What is the sum of the roots of the equation
(x^2-4x+4)(x+2)(x-8) = 0
I thought it was 8 but the teacher said it's wrong
Discriminant of equation x² - 4 x + 4 is ∆ = ( - 4 )² - 4 ∙ 1 ∙ 4 = 16 - 16 = 0
If the discriminant is equals zero, the roots are equal.
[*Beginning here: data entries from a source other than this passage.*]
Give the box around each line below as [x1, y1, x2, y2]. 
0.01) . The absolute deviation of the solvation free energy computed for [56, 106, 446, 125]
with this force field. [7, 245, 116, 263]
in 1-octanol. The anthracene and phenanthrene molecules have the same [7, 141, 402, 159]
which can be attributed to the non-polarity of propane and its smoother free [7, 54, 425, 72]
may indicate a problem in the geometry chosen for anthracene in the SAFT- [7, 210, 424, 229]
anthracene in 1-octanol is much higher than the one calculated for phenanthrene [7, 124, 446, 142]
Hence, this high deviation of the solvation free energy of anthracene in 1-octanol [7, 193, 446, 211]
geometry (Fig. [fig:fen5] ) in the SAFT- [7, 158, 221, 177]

That is called a double root.
Root of x² - 4 x + 4 = 0 is 2 multiplicity two
Root of x + 2 = 0 is - 2
Root of x - 8 = 0 is 8
So the sum of the roots = 2 + 2 - 2 + 8 = 10
or, just factor the whole thing, the last part is already done.
(x^2-4x+4)(x+2)(x-8) = 0
(x-2)(x-2)(x+2)(x-8)
the roots are, 2, 2, -2, 8
that sums to 10
To find the sum of the roots of the given equation, you need to find the roots first. Let's break down the equation and solve it step by step.
The equation is: (x^2 - 4x + 4)(x + 2)(x - 8) = 0
1. Start by factoring the quadratic term, x^2 - 4x + 4. This quadratic can be factored as a perfect square: (x - 2)^2.
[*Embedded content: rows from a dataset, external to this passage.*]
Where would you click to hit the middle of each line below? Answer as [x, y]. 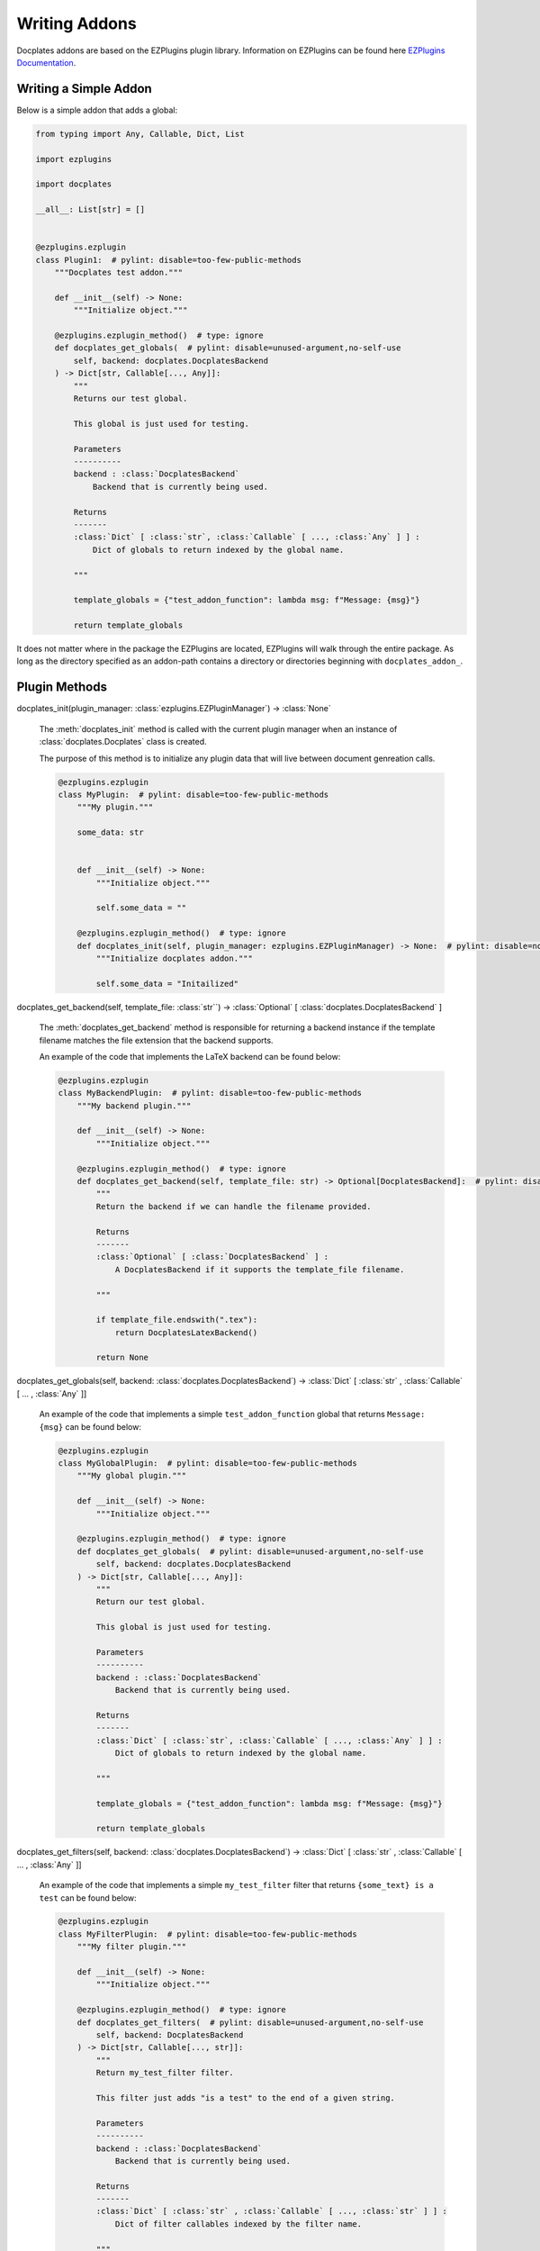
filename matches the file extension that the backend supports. [156, 1040]
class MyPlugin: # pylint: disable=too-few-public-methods [193, 794]
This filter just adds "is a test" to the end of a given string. [246, 2097]
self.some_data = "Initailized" [167, 983]
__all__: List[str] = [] [90, 210]
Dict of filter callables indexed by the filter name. [238, 2224]
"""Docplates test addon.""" [119, 273]
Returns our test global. [130, 399]

The equation becomes: (x - 2)^2(x + 2)(x - 8) = 0
2. Set each factor equal to zero and solve for x:
(x - 2)^2 = 0 (already factored)
x + 2 = 0 --> x = -2
x - 8 = 0 --> x = 8
So we have three roots: x = 2, x = -2, and x = 8.
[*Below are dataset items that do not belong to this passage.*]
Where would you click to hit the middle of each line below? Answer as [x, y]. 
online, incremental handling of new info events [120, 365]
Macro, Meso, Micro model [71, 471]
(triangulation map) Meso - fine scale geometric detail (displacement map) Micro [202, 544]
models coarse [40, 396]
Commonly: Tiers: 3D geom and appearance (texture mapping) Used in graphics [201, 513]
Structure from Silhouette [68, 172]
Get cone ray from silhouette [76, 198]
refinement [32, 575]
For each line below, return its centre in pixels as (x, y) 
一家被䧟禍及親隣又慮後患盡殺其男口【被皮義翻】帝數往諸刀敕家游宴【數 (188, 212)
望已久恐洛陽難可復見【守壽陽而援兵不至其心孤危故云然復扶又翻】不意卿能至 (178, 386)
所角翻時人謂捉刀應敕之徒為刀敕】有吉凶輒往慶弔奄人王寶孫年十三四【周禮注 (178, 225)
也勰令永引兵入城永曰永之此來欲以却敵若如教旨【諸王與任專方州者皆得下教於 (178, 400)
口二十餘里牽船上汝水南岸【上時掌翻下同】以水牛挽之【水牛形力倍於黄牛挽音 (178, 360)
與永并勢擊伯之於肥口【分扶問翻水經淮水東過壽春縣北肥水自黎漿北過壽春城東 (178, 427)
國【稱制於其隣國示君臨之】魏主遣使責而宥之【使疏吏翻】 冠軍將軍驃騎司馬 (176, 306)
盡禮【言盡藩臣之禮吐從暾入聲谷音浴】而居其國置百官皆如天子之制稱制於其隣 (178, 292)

Now, let's find the sum of these roots:
Sum of roots = 2 + (-2) + 8 = 8
You are correct. The sum of the roots is indeed 8. If your teacher gave a different answer, it is possible that there was a miscommunication or error in their explanation. You may want to clarify with your teacher to ensure that there is no misunderstanding.
Or, you can expand it out and use the fact that the sum of the roots of
x^4 + ax^3 + bx^2 + cx + d is -a
(x^2-4x+4)(x+2)(x-8) = x^4 - 10x^3 + 12x^2 + 40x - 64
so the sum of the roots is 10